[Records excerpted from a collection]
+ + +

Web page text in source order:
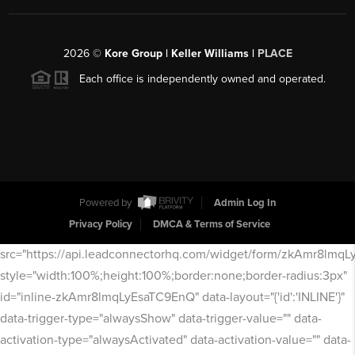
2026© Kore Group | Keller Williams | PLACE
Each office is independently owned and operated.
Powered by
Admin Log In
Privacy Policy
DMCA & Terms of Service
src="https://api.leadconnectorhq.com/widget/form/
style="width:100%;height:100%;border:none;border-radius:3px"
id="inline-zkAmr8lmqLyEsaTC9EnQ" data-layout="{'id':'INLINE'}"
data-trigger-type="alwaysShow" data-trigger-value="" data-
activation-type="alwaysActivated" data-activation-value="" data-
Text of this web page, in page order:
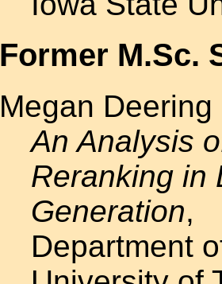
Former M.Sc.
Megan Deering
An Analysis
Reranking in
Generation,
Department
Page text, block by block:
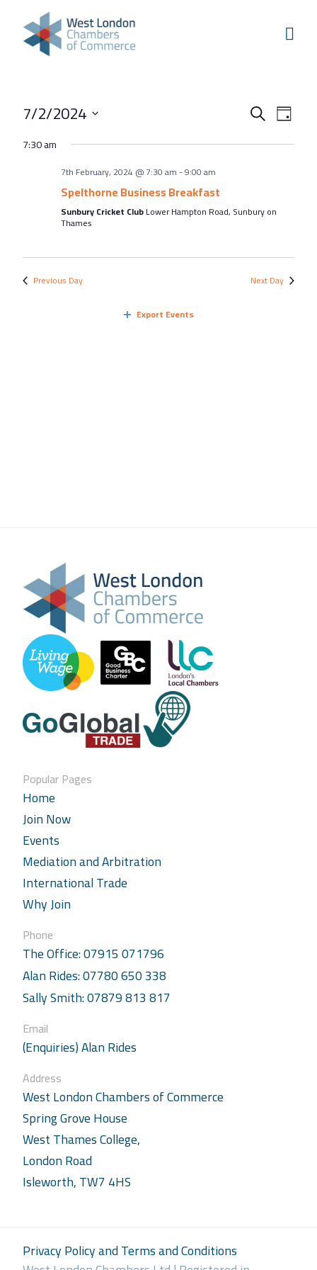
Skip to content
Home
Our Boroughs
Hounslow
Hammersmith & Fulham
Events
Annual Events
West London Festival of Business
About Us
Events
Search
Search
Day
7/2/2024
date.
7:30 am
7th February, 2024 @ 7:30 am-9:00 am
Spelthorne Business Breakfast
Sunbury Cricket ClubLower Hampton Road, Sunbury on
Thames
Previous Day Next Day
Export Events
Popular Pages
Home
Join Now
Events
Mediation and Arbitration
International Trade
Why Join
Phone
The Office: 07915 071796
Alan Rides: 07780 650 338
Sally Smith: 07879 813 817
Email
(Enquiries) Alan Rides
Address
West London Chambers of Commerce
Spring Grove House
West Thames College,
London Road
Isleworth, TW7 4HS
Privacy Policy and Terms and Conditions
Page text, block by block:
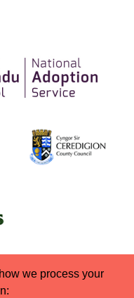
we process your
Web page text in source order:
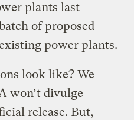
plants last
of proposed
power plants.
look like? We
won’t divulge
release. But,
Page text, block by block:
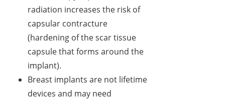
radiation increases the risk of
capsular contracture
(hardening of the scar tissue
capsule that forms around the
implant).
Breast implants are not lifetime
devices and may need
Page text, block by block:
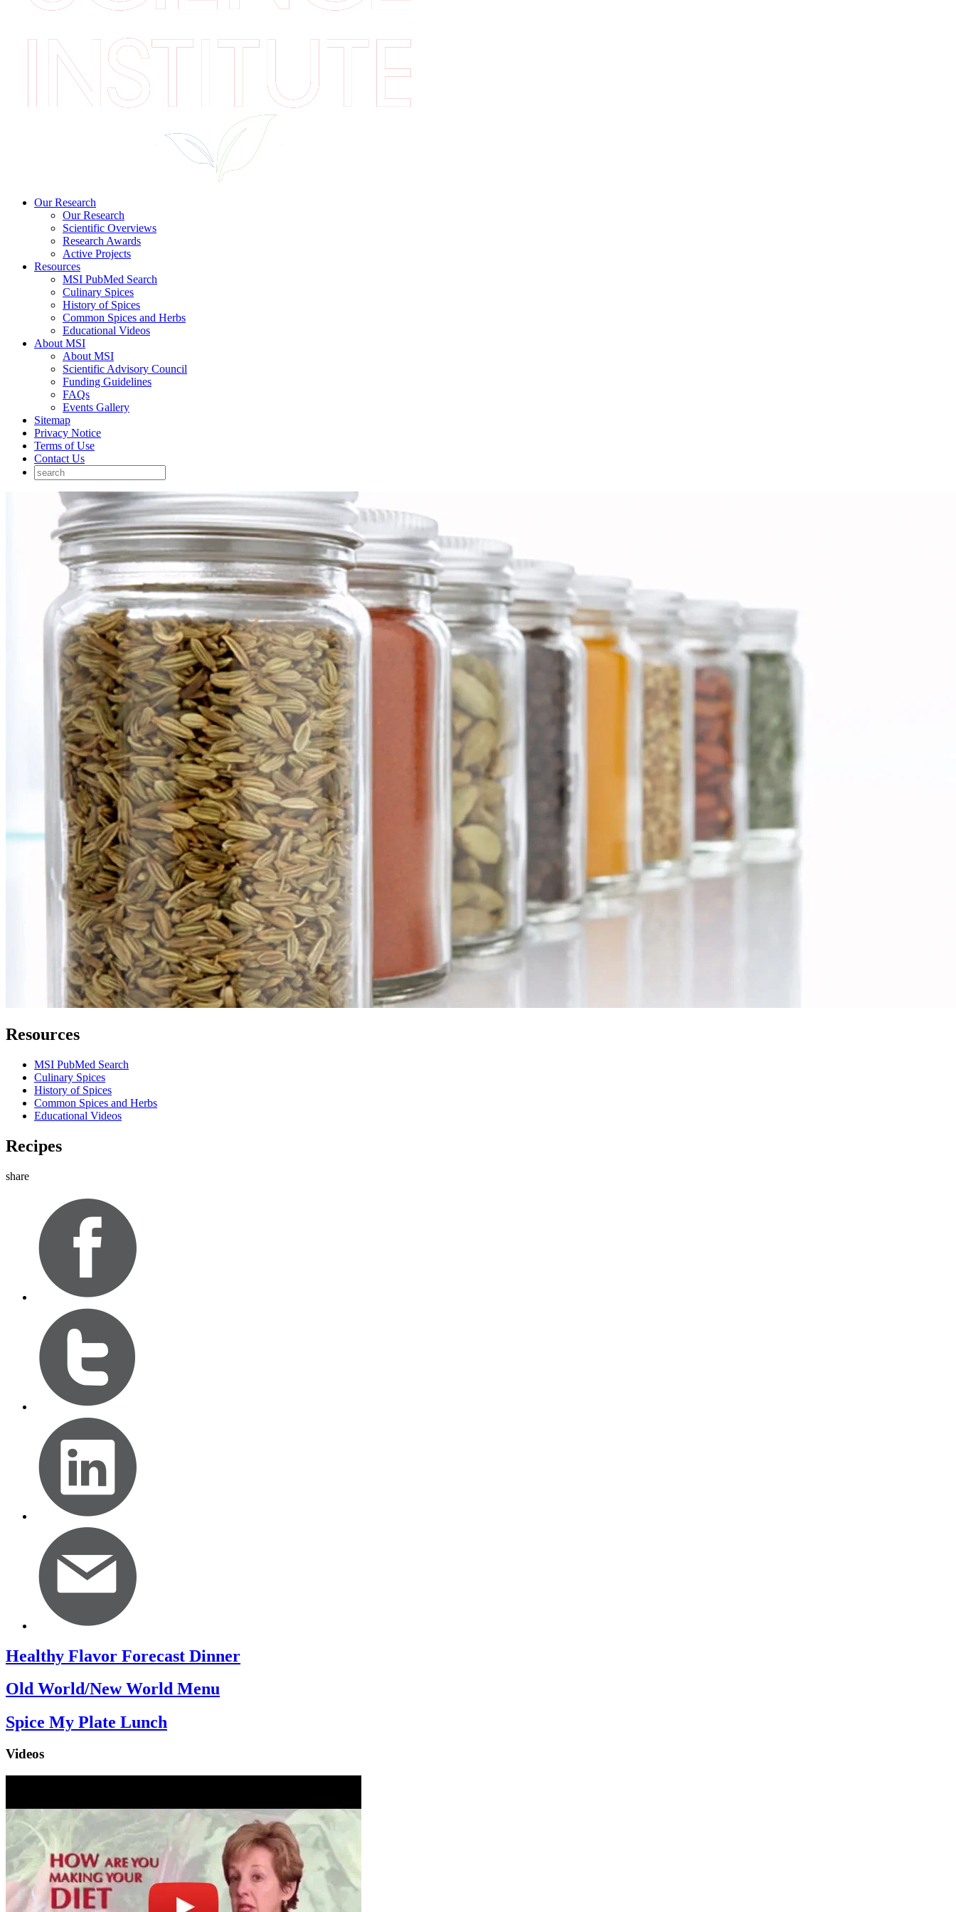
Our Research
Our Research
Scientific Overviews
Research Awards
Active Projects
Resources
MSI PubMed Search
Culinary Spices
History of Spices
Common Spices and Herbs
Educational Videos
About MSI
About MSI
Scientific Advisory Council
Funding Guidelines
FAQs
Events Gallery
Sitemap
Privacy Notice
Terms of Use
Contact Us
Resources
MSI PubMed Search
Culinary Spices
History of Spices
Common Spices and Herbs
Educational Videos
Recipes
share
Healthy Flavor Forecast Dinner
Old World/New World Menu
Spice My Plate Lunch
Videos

+ + +

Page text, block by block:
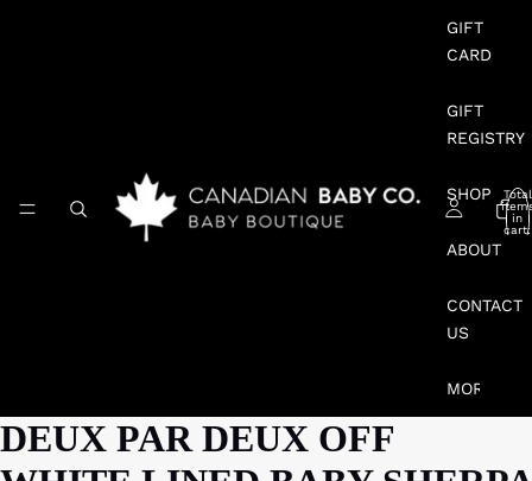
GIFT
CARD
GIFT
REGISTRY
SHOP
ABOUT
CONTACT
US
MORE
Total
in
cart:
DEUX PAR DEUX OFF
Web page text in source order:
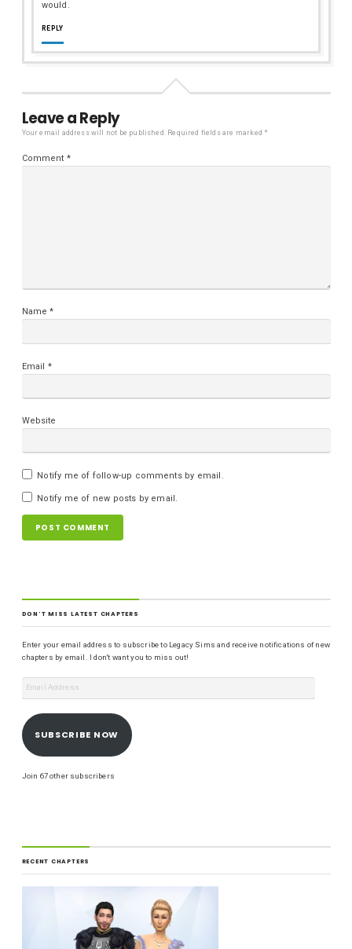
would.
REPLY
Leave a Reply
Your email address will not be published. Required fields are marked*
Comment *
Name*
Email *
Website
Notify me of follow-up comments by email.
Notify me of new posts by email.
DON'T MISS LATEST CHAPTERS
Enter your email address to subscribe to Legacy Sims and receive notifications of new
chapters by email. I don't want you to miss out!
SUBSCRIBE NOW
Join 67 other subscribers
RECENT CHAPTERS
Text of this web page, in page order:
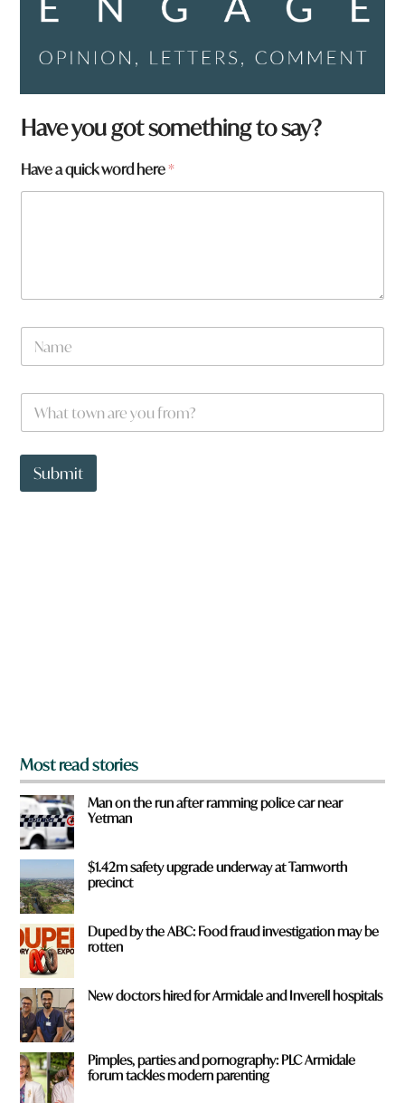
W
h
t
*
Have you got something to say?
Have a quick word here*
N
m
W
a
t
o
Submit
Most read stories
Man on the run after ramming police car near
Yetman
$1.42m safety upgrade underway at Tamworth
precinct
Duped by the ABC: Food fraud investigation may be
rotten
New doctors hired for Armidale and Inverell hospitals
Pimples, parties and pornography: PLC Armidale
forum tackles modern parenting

+ + +

Every line above in which the word "data" is present must be copied into the answer.

• _Reply to the task_
id="inline-zkAmr8lmqLyEsaTC9EnQ" data-layout="{'id':'INLINE'}"
data-trigger-type="alwaysShow" data-trigger-value="" data-
activation-type="alwaysActivated" data-activation-value="" data-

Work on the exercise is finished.